YOUR INSTRUCTIONS —
Skip pictures in the listing below; copy exactly the lines from the one with "填写信息后点击 确定 。 (35, 175)" through the one with "JasonGuan1012 [165, 162, 237, 174]", inclusive.

╭──

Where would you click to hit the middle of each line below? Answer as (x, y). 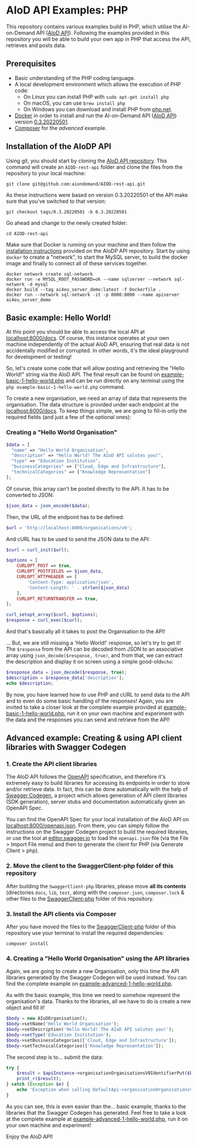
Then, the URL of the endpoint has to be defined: (65, 517)
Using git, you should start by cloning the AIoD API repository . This (86, 161)
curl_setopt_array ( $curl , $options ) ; (52, 615)
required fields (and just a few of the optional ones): (69, 417)
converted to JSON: (30, 495)
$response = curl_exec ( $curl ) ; (44, 620)
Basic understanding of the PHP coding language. (75, 78)
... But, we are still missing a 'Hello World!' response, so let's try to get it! (94, 643)
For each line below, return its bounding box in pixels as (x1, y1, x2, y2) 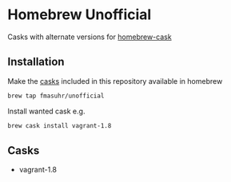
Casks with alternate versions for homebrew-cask (7, 32, 173, 42)
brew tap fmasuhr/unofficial (7, 92, 105, 100)
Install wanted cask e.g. (7, 106, 86, 116)
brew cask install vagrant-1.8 (7, 121, 112, 129)
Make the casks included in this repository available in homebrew (7, 76, 223, 85)
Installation (7, 55, 65, 69)
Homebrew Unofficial (7, 6, 152, 24)
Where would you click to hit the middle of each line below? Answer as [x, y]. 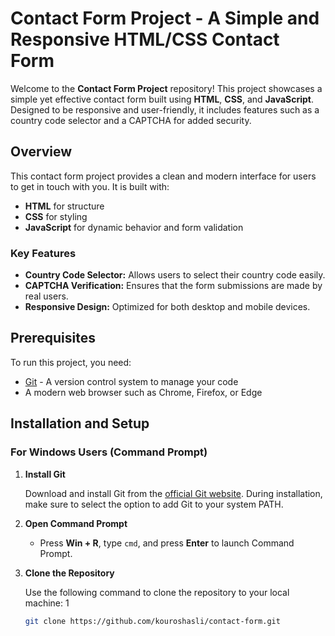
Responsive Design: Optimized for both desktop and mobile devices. [167, 307]
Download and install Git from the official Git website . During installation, [173, 493]
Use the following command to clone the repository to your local [157, 592]
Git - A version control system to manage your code [131, 381]
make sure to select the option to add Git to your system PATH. [154, 504]
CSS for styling [56, 216]
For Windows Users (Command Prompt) [109, 452]
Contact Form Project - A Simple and [165, 18]
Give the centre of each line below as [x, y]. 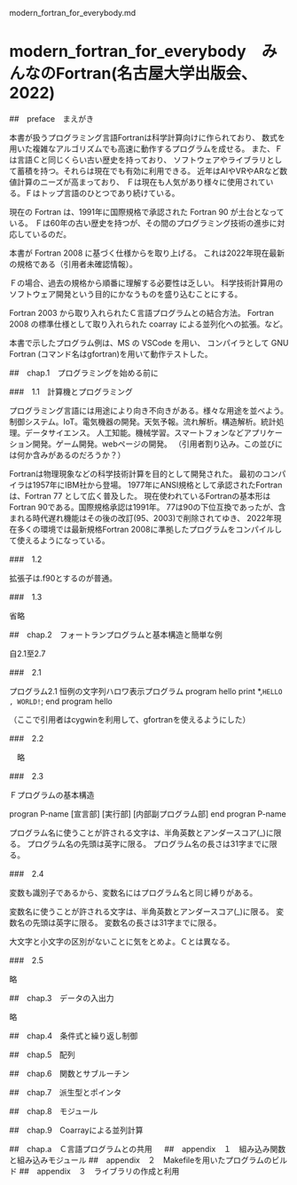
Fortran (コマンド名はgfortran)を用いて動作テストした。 [111, 353]
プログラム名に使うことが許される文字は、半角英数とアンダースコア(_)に [141, 833]
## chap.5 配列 [42, 1055]
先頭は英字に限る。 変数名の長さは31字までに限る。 [127, 922]
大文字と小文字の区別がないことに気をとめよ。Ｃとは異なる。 [122, 941]
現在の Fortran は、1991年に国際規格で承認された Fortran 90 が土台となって [147, 211]
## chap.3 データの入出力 [62, 998]
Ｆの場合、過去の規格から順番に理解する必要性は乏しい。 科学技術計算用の [146, 282]
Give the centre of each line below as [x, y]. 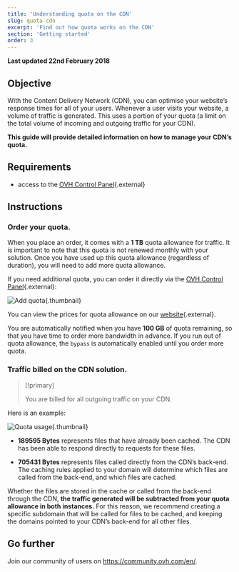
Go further [31, 544]
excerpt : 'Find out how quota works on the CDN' [81, 27]
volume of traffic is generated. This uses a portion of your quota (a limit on [117, 116]
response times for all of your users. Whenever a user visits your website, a [118, 108]
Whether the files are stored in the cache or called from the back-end [110, 491]
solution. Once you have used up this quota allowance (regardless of [108, 258]
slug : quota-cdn [31, 21]
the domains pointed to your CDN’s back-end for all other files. [99, 521]
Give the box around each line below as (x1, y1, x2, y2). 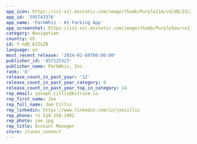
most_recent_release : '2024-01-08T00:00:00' (6, 52, 117, 58)
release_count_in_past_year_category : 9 (6, 80, 107, 86)
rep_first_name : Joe (6, 96, 57, 102)
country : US (6, 36, 35, 42)
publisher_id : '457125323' (6, 58, 72, 63)
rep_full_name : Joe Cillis (6, 101, 72, 108)
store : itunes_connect (6, 129, 62, 135)
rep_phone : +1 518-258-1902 (6, 112, 75, 118)
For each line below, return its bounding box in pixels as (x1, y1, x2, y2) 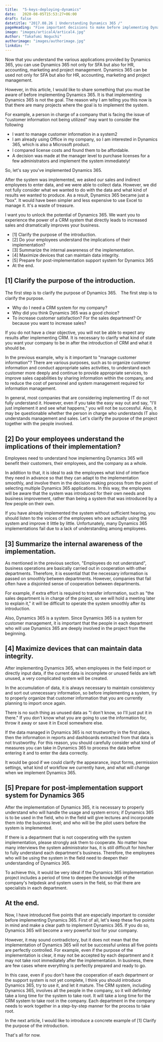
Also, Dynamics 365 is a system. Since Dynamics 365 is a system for (5, 615, 143, 621)
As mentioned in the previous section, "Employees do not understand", (5, 560, 147, 566)
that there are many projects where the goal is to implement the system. (5, 102, 149, 108)
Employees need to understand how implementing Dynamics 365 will (5, 455, 143, 461)
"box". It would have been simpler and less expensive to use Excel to (5, 197, 143, 203)
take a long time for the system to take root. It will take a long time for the (5, 992, 151, 998)
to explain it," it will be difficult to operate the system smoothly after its (5, 600, 146, 607)
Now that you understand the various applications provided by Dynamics (5, 56, 151, 62)
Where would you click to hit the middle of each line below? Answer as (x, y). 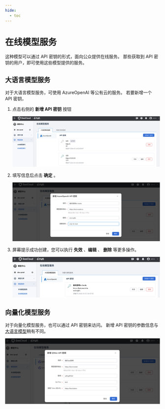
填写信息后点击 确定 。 (35, 175)
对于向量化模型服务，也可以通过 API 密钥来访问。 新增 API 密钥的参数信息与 (82, 325)
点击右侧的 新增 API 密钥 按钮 (42, 109)
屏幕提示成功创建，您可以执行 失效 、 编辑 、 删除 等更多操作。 (75, 250)
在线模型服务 (31, 42)
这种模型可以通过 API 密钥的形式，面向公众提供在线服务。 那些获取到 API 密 (82, 57)
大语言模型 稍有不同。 (27, 331)
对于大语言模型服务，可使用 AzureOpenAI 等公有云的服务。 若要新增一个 (79, 93)
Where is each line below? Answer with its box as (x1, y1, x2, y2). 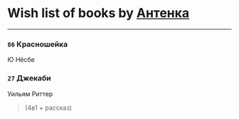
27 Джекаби (7, 73, 51, 83)
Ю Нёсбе (7, 56, 36, 64)
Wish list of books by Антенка (7, 5, 190, 21)
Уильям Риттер (7, 89, 53, 98)
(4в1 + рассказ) (24, 103, 73, 112)
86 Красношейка (7, 39, 68, 49)
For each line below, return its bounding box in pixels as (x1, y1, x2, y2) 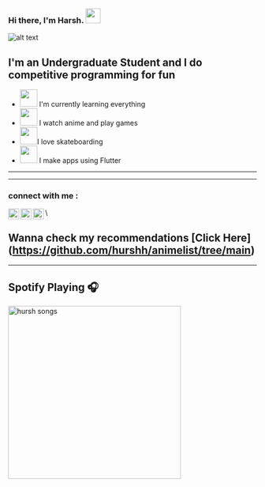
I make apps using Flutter (39, 156, 121, 165)
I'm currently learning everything (39, 100, 146, 109)
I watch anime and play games (39, 119, 138, 128)
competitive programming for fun (8, 68, 176, 81)
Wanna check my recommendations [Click (8, 231, 221, 244)
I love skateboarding (36, 137, 104, 146)
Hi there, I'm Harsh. (8, 14, 84, 25)
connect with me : (8, 191, 79, 202)
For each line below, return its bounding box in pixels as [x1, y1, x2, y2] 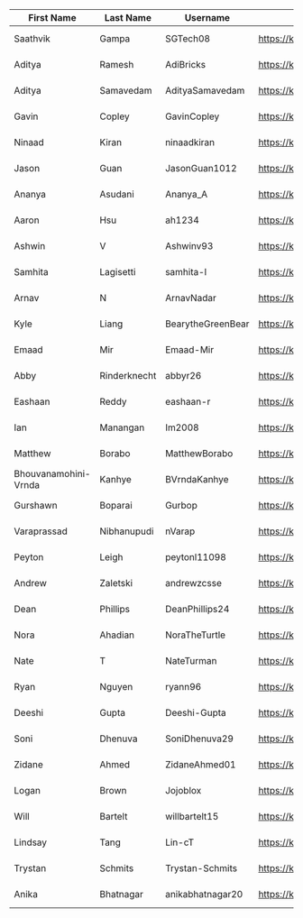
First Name [28, 12, 77, 23]
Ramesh [98, 59, 134, 70]
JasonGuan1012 [165, 162, 237, 174]
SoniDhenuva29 [165, 732, 234, 745]
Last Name [104, 12, 151, 23]
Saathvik [14, 32, 51, 44]
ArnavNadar [165, 292, 216, 304]
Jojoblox [165, 785, 202, 796]
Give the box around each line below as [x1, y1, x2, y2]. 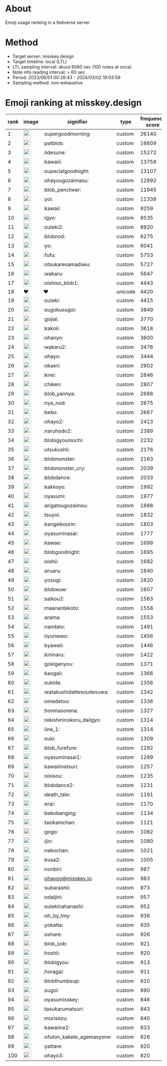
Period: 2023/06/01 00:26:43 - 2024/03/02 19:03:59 [12, 74, 121, 80]
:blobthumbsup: [43, 977, 81, 984]
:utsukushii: [43, 446, 70, 453]
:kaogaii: [43, 670, 63, 677]
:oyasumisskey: [43, 996, 80, 1003]
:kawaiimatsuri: [43, 763, 79, 770]
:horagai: [43, 968, 64, 975]
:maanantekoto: [43, 605, 80, 612]
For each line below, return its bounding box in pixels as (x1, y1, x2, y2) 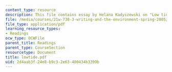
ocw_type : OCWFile (5, 36, 45, 41)
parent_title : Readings (5, 41, 56, 46)
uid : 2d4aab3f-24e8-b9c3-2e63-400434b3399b (5, 59, 100, 64)
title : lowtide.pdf (5, 54, 47, 60)
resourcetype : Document (5, 50, 56, 55)
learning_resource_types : (5, 26, 60, 31)
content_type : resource (5, 7, 56, 13)
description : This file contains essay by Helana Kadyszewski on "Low (5, 12, 159, 17)
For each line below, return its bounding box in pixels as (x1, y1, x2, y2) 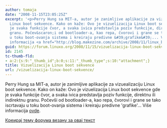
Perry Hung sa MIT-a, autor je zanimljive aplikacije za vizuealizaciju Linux (5, 81, 155, 87)
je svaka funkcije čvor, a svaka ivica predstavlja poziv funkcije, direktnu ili (5, 92, 156, 98)
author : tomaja (5, 7, 37, 12)
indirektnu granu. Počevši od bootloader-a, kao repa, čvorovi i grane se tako (5, 97, 161, 103)
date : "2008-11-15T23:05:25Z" (5, 12, 68, 17)
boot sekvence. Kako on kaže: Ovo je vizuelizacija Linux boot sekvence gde (5, 87, 161, 92)
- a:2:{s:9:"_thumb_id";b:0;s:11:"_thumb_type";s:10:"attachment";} (5, 58, 150, 63)
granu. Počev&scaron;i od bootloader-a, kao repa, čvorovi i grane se (9, 30, 159, 35)
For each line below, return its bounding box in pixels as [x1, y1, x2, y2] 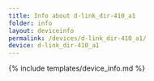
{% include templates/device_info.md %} [8, 63, 146, 73]
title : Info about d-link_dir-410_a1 [8, 11, 136, 20]
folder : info [8, 19, 53, 27]
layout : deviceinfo [8, 26, 75, 34]
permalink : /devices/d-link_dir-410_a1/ [8, 34, 148, 43]
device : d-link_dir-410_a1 [8, 42, 100, 50]

╰──

YOUR SOLUTION —
填写信息后点击 确定 。 (35, 175)
对于向量化模型服务，也可以通过 API 密钥来访问。 新增 API 密钥的参数信息与 (82, 325)
点击右侧的 新增 API 密钥 按钮 (42, 109)
屏幕提示成功创建，您可以执行 失效 、 编辑 、 删除 等更多操作。 (75, 250)
在线模型服务 (31, 42)
这种模型可以通过 API 密钥的形式，面向公众提供在线服务。 那些获取到 API 密 (82, 57)
大语言模型 稍有不同。 (27, 331)
对于大语言模型服务，可使用 AzureOpenAI 等公有云的服务。 若要新增一个 (79, 93)
Where is each line below? Answer with its box as (x1, y1, x2, y2). 
27 Джекаби (7, 73, 51, 83)
Ю Нёсбе (7, 56, 36, 64)
Wish list of books by Антенка (7, 5, 190, 21)
Уильям Риттер (7, 89, 53, 98)
(4в1 + рассказ) (24, 103, 73, 112)
86 Красношейка (7, 39, 68, 49)
For each line below, return its bounding box in pixels as (x1, y1, x2, y2) 
I make apps using Flutter (39, 156, 121, 165)
I'm currently learning everything (39, 100, 146, 109)
I watch anime and play games (39, 119, 138, 128)
competitive programming for fun (8, 68, 176, 81)
Wanna check my recommendations [Click (8, 231, 221, 244)
I love skateboarding (36, 137, 104, 146)
Hi there, I'm Harsh. (8, 14, 84, 25)
connect with me : (8, 191, 79, 202)
For each line below, return its bounding box in pixels as [x1, y1, x2, y2] 
First Name [28, 12, 77, 23]
Ramesh [98, 59, 134, 70]
JasonGuan1012 [165, 162, 237, 174]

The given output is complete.